Dataset records

════════════════════

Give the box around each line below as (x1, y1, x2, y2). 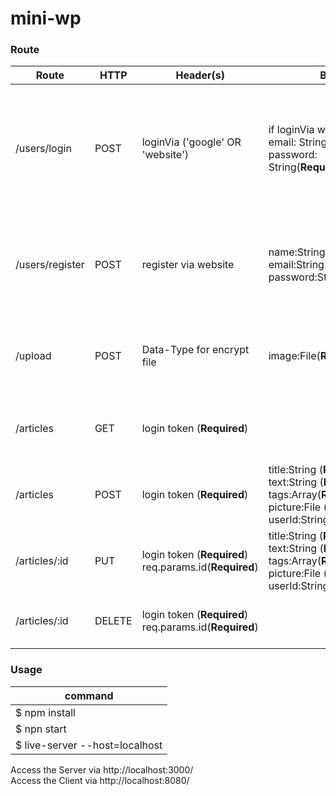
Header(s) (175, 68, 225, 82)
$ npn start (15, 722, 67, 736)
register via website (141, 258, 235, 272)
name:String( (268, 245, 330, 259)
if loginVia (268, 123, 315, 137)
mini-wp (10, 7, 82, 30)
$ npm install (15, 705, 76, 719)
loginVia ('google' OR (141, 135, 242, 149)
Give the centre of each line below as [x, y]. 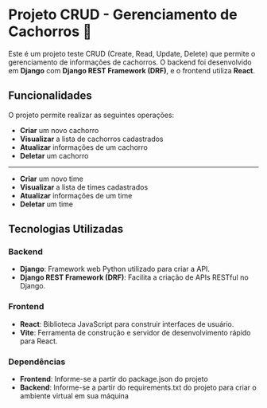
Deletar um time [46, 204]
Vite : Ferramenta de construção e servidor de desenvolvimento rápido [135, 332]
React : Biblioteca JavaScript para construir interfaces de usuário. [127, 324]
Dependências [37, 362]
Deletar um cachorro [54, 155]
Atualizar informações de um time [76, 195]
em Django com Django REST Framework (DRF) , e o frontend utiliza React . [132, 70]
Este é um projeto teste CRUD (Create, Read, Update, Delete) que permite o [132, 53]
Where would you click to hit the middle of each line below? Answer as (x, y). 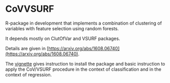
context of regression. (29, 74)
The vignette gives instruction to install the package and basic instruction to (85, 64)
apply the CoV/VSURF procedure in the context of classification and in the (83, 69)
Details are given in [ (27, 48)
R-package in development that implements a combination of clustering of (84, 23)
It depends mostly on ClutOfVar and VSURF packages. (63, 38)
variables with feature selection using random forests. (62, 28)
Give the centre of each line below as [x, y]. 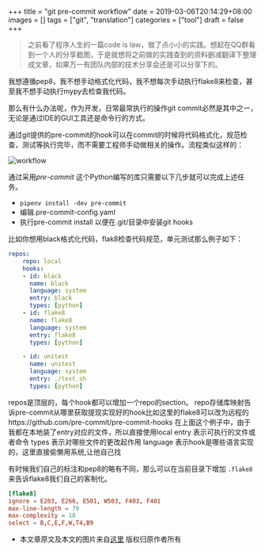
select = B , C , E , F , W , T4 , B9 [51, 523]
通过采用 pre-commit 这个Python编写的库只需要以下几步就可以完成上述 [123, 177]
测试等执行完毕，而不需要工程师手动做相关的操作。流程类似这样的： [132, 145]
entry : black [51, 298]
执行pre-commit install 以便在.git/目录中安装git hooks [106, 222]
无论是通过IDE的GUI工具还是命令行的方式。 [79, 118]
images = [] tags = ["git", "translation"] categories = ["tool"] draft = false [126, 20]
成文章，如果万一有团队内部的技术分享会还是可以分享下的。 [125, 64]
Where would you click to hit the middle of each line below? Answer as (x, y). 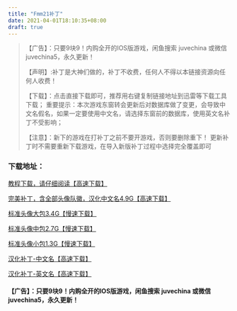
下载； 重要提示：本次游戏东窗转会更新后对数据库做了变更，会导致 (122, 105)
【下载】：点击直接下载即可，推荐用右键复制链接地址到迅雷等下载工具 (126, 96)
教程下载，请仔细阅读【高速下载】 (58, 183)
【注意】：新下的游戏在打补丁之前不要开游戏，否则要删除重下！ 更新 (124, 137)
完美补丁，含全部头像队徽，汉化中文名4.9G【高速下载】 (89, 198)
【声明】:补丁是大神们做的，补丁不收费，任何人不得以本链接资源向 (122, 72)
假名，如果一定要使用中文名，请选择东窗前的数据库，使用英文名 (131, 113)
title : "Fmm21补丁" (36, 14)
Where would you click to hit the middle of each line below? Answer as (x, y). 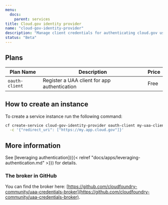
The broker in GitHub (31, 176)
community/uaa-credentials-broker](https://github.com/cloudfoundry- (77, 192)
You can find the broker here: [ (37, 187)
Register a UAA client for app (77, 80)
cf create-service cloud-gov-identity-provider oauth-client (70, 125)
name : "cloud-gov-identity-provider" (44, 28)
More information (33, 145)
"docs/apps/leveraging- (116, 158)
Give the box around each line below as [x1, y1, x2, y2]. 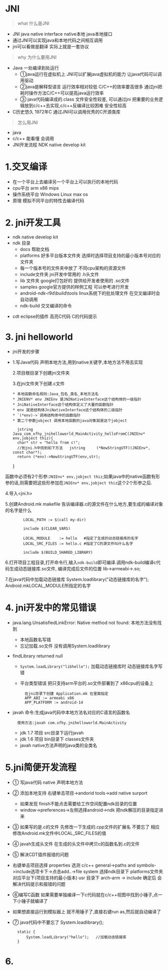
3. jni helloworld [5, 331, 73, 342]
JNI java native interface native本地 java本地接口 [12, 31, 113, 37]
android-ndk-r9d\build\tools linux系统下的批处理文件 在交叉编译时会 [20, 290, 160, 296]
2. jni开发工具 [5, 217, 61, 228]
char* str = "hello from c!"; [17, 440, 80, 445]
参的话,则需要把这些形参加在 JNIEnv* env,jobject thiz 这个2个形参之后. [5, 479, 152, 486]
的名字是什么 [5, 507, 32, 513]
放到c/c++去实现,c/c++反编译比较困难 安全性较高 [24, 102, 127, 108]
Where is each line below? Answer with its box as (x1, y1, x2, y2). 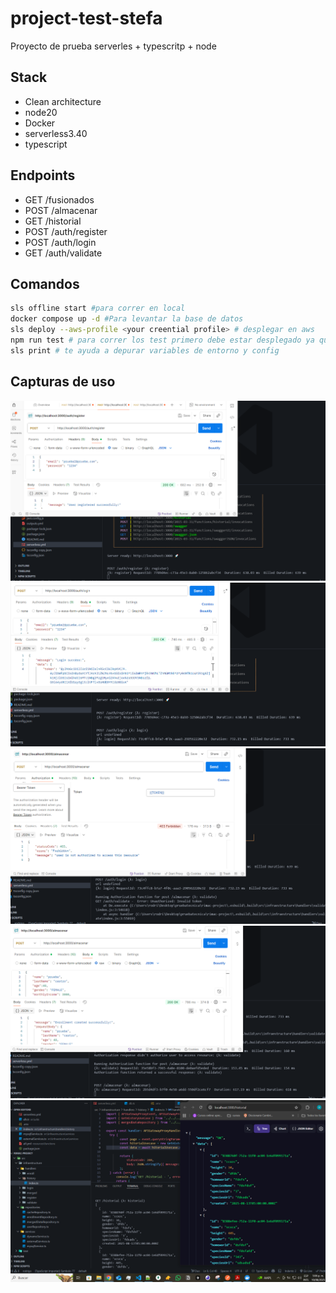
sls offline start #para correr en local (10, 303, 186, 314)
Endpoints (10, 167, 76, 184)
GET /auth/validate (24, 247, 103, 259)
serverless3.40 (24, 127, 88, 139)
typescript (24, 138, 68, 150)
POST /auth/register (24, 225, 108, 237)
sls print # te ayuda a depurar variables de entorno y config (10, 345, 280, 356)
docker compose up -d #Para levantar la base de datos (10, 314, 244, 324)
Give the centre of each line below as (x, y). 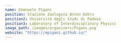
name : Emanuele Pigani (29, 10)
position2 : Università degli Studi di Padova (53, 19)
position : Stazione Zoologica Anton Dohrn (50, 14)
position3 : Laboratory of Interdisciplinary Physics (61, 23)
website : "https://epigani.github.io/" (46, 33)
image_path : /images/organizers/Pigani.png (51, 28)
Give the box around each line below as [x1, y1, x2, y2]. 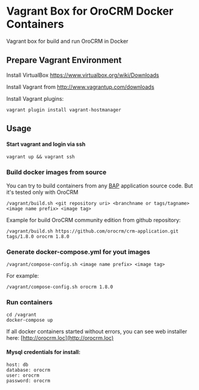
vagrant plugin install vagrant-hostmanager [6, 107, 121, 113]
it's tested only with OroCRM [6, 188, 79, 196]
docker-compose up [6, 317, 53, 323]
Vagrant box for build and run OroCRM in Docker [6, 37, 129, 45]
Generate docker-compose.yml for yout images [6, 247, 151, 256]
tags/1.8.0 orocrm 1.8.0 [6, 233, 70, 239]
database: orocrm [6, 367, 51, 374]
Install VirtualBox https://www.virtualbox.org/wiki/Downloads [6, 71, 159, 79]

════════════════════

Filter the entries above down to the lines containing the word "compose".

docker compose up -d #Para levantar la base de datos (10, 314, 244, 324)
docker-compose up [6, 317, 53, 323]
Generate docker-compose.yml for yout images [6, 247, 151, 256]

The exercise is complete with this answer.